[Exercise brief] Check every line of the entries that follow, and copy the ones containing "world".

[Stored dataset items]
------------------------------

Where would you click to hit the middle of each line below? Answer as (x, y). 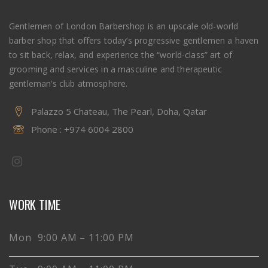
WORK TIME (35, 204)
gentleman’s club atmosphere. (68, 83)
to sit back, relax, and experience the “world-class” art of (121, 54)
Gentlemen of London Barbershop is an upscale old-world (124, 26)
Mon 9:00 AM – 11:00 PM (72, 237)
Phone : (48, 129)
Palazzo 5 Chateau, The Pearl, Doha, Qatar (119, 111)
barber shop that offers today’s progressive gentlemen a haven (134, 40)

------------------------------

[Response]
to sit back, relax, and experience the “world-class” art of (121, 54)
Gentlemen of London Barbershop is an upscale old-world (124, 26)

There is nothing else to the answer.